* **Exercise brief**: Write out each line of the material again, word for word.

* **Records provided**:
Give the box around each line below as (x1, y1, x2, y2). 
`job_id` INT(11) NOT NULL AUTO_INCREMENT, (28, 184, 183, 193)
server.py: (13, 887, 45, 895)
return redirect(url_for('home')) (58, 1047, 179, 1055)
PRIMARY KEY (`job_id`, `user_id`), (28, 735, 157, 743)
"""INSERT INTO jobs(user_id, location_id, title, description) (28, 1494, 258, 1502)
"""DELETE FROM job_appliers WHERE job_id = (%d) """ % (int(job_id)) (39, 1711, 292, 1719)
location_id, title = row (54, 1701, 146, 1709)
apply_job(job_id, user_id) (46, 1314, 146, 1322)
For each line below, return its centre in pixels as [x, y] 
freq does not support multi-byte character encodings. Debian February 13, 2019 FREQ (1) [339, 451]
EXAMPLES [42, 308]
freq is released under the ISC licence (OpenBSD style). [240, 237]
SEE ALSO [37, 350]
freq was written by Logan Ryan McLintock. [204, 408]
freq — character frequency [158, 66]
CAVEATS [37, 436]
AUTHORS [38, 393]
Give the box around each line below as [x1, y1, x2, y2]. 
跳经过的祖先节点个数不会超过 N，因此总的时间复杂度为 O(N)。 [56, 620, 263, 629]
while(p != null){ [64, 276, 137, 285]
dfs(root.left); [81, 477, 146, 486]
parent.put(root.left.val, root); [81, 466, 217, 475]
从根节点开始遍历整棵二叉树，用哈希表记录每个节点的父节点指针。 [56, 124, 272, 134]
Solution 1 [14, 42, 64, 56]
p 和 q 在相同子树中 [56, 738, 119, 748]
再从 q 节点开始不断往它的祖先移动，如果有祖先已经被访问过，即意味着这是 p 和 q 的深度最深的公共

* **Reply to the task**:
Give the box around each line below as (x1, y1, x2, y2). 
`job_id` INT(11) NOT NULL AUTO_INCREMENT, (28, 184, 183, 193)
server.py: (13, 887, 45, 895)
return redirect(url_for('home')) (58, 1047, 179, 1055)
PRIMARY KEY (`job_id`, `user_id`), (28, 735, 157, 743)
"""INSERT INTO jobs(user_id, location_id, title, description) (28, 1494, 258, 1502)
"""DELETE FROM job_appliers WHERE job_id = (%d) """ % (int(job_id)) (39, 1711, 292, 1719)
location_id, title = row (54, 1701, 146, 1709)
apply_job(job_id, user_id) (46, 1314, 146, 1322)
For each line below, return its centre in pixels as [x, y] 
freq does not support multi-byte character encodings. Debian February 13, 2019 FREQ (1) [339, 451]
EXAMPLES [42, 308]
freq is released under the ISC licence (OpenBSD style). [240, 237]
SEE ALSO [37, 350]
freq was written by Logan Ryan McLintock. [204, 408]
freq — character frequency [158, 66]
CAVEATS [37, 436]
AUTHORS [38, 393]
Give the box around each line below as [x1, y1, x2, y2]. 
跳经过的祖先节点个数不会超过 N，因此总的时间复杂度为 O(N)。 [56, 620, 263, 629]
while(p != null){ [64, 276, 137, 285]
dfs(root.left); [81, 477, 146, 486]
parent.put(root.left.val, root); [81, 466, 217, 475]
从根节点开始遍历整棵二叉树，用哈希表记录每个节点的父节点指针。 [56, 124, 272, 134]
Solution 1 [14, 42, 64, 56]
p 和 q 在相同子树中 [56, 738, 119, 748]
再从 q 节点开始不断往它的祖先移动，如果有祖先已经被访问过，即意味着这是 p 和 q 的深度最深的公共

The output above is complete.